# Most Frequent Word

Posted: 19 Dec, 2020
Difficulty: Easy

## PROBLEM STATEMENT

#### Note:

``````1. A word is a sequence of one or more lowercase characters.

2. Words are separated by a single whitespace character.
``````
##### Example:
``````For the given string 'A' = “coding ninjas coding ninjas” and 'B' = “data structures and algorithms”, so both the word 'coding' and 'ninjas' are not present in string 'B' and occur two times each, but the word “coding” is lexicographically smaller than the word “ninjas”. So the answer is “coding”.
``````
##### Input format:
``````The first line contains an integer 'T' which denotes the number of test cases.

The first line of each test case contains a string 'A', having lowercase English letters only.
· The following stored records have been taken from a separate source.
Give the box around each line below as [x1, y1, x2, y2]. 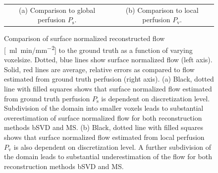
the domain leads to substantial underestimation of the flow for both [4, 151, 213, 162]
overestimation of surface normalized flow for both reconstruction [4, 112, 202, 123]
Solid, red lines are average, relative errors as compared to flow [4, 64, 195, 74]
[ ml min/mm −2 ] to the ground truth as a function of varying [4, 43, 193, 55]
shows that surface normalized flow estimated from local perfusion [4, 132, 205, 142]
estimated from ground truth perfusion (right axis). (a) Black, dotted [4, 74, 214, 84]
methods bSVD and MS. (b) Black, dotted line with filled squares [4, 122, 204, 132]
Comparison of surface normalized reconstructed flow [4, 33, 165, 43]
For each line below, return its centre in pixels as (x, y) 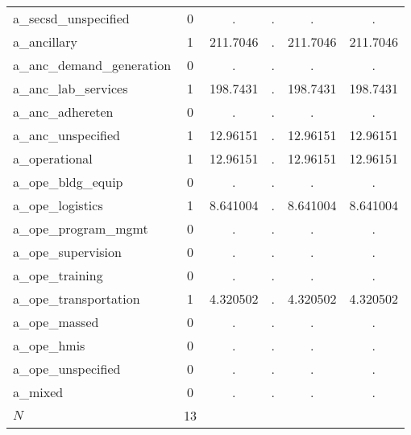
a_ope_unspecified (67, 369)
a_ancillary (46, 41)
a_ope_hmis (49, 345)
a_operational (53, 158)
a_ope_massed (56, 322)
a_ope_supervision (67, 252)
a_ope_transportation (77, 298)
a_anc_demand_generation (92, 65)
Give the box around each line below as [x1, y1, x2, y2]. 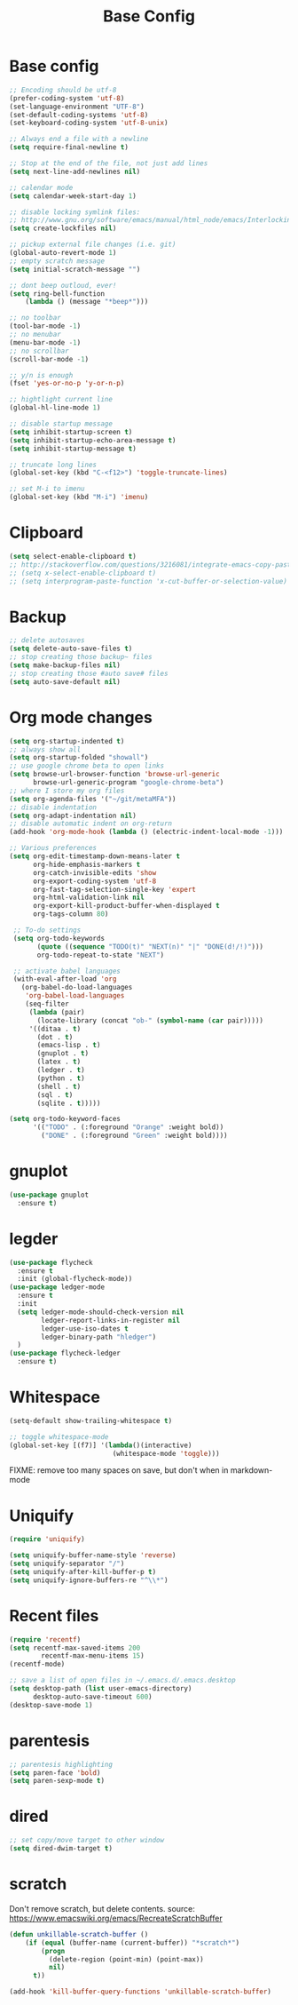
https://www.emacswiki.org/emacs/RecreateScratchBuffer [9, 1913, 223, 1923]
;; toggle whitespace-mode [9, 1432, 109, 1441]
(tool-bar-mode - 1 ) [9, 322, 82, 330]
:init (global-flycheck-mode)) [17, 1275, 133, 1284]
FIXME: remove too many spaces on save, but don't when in [9, 1465, 229, 1476]
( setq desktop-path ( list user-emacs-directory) [9, 1684, 192, 1693]
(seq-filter [25, 999, 69, 1008]
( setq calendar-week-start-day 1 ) [9, 191, 137, 201]
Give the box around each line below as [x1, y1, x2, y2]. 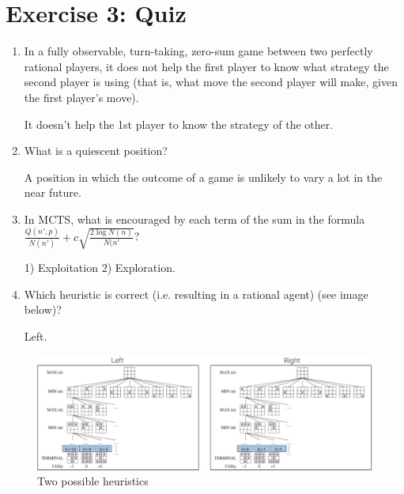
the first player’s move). [24, 89, 139, 105]
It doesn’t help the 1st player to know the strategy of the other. [24, 115, 334, 132]
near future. [24, 184, 81, 201]
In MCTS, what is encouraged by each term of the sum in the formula [24, 210, 365, 227]
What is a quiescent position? [24, 142, 168, 159]
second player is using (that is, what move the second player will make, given [24, 74, 398, 90]
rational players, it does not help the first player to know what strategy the [24, 58, 389, 74]
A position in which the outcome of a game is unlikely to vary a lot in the [24, 168, 383, 185]
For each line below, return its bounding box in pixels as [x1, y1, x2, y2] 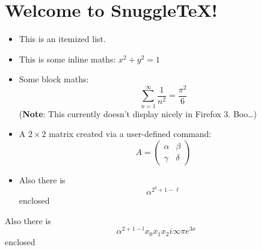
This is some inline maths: [19, 52, 116, 65]
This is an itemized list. [19, 32, 106, 45]
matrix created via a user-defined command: [49, 127, 212, 140]
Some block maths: [19, 73, 89, 85]
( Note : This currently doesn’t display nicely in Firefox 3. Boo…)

The second line of each test case contains a string 'B', having lowercase English letters only.
``````
##### Output format:
``````For each test case, return the most frequent and lexicographically smallest word in string 'A', which is not present in string B. If no such word exists, return -1.
``````
##### Note:
``````You don't need to print anything, It has already been taken care of. Just implement the given function.
``````
##### Constraints:
``````1 <= T <= 10
1 <= |A|, |B| <= 10^5

Where |A|, |B| denotes the length of string 'A' and 'B' respectively.

Time limit: 1 sec
``````
Approach 1

If the string 'A' is empty or both the strings are equal, then we simply return “-1”. We initially initialise an empty string say 'ANS', which is the final string to be returned as the answer and a 'MAX' variable to 0, which will be used to store the occurrence of 'ANS' in the string 'A'.

We initially initialise an empty string say ‘TEMP’ and a ‘COUNT’ variable to 1. Then, we will traverse the input string 'A' from left to right and keep on adding the current character to the ‘TEMP’ string until we encounter a space. As soon as we encounter a space, we check whether the temp string is present in the string 'B' or not. If it is present in the string 'B', then we make the temp string empty again and traverse the remaining part of string 'A'.

If it is not present in the string 'B', then we check for its occurrence in the remaining part of string 'A' and increase the count variable by 1, each time we encounter the ‘TEMP’ string.

If the value of count is greater than the 'MAX' variable, then update the value of 'ANS' as the ‘TEMP’ and make 'MAX' variable equal to count. Else if the value of count is equal to 'MAX' and ‘TEMP’ string is lexicographically smaller than 'ANS', then also update the value of 'ANS' as the 'TEMP'.

Finally, if 'ANS' string is empty, we simply return “-1”, else return the 'ANS' string.